MATT Cusack believes Saltash United would have gone on to win the South West Peninsula League Premier West title if the season had not been curtailed by the coronavirus pandemic.

The Ashes trailed leaders Helston Athletic by 16 points when the campaign ground to a frustrating, but totally understandable, halt, but they had four games in hand on Steve Massey’s men and still had to play them twice.

It would have been a punishing schedule for the Ashes over the final weeks of the season, as they were still involved in the latter stages of both the Cornwall Senior Cup and Cornwall Charity Cup after a campaign where they scored an amazing 140 goals in 34 league and cup games.

However, Cusack – who resigned as Saltash manager soon after the season had ended to become head coach at Western League side Plymouth Parkway – believes they had the quality and depth of squad to see them through to glory.

‘I am immensely proud of how the season went and I felt we were on course to achieve something significant for ourselves,’ said Cusack.

‘I really felt we were in with a shout of winning the league title. I know Helston will see it differently, but we still had to play them twice, and I do genuinely feel we would have been league champions.

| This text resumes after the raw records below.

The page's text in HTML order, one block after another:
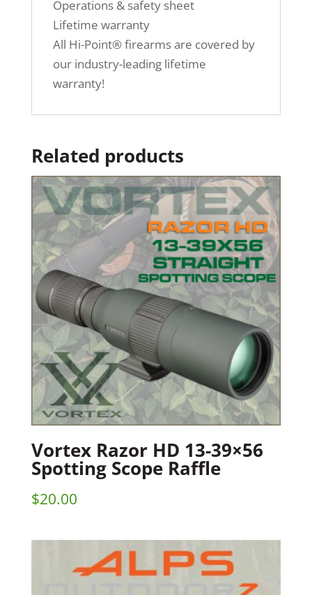
Operations & safety sheet
Lifetime warranty
All Hi-Point® firearms are covered by
our industry-leading lifetime
warranty!
Related products
Vortex Razor HD 13-39×56
Spotting Scope Raffle
$20.00
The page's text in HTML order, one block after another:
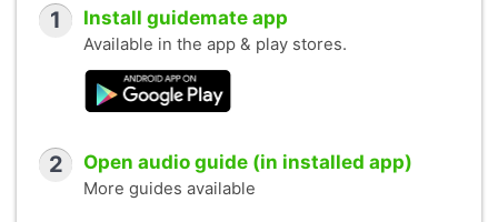
1 Install guidemate app
Available in the app & play stores.
2 Open audio guide (in installed app)
More guides available

‘I set my team the target of winning multiple silverware, which was a new challenge for us, and that was a possibility as we still had two cup semi-finals to play.

‘With three competitions still to play for, I would have liked to think we could have won at least two of them.

‘If we had got through to the Cornwall Senior Cup final, that would have made it our fourth final in four years, but in order to do that we would have had to overcome Millbrook, who beat us in the League Cup, and full credit to them, they totally deserved it that night and we were really poor and off key.

‘My one personal regret is that that proved to be my last game in charge.

‘But in terms of the bigger picture, it pales into real insignificance in terms of where we have got the club to now as a force at that level.’

Cusack was confident he had the players to keep winning games through a hectic finale.

‘We had just made a couple of new signings just before lockdown.

‘We had signed Callum Hall, who was coming back to us from a higher level of football with Willand, and Ryan Lucassi had joined us from Callington, and we had two starting XIs available to us without having to dip into the second team.

‘That, of course, required everyone to be available every game, and everybody to be free of injury, which you are never going to have as a manager, but we made sure that, for that run-in, we had 22 players.

‘We were determined to attack the rest of the season on all fronts still, the weather had made it very difficult and COVID-19 means we will never find out what would have happened, but we had it all planned out.’

The Ashes had a strikeforce any other manager would have loved to have had available to them, with Ryan Richards and Sam Hughes notching an incredible 77 goals between them, with still at least 18 games of the season to play. But Cusack – who has taken Richards with him to Parkway – was quick to point out that the importance of the rest of the team to that duo.

‘They are as important as every other part of the team,’ he said.

‘They are ultimately the ones putting the ball in the back of the net, and make no mistake, they were important to us – and young Reece Thomson came in and made himself a force as well – and they were a real handful for any defence at that level.

‘But they were backed up by a tremendous team behind them, and I really didn’t see them above any other player in that squad, and more importantly, they didn’t see themselves above any other player either.

‘They knew they were important, and you want your strikers to be confident, but they also appreciated that they couldn’t do what they did without everybody else’s efforts in the team.’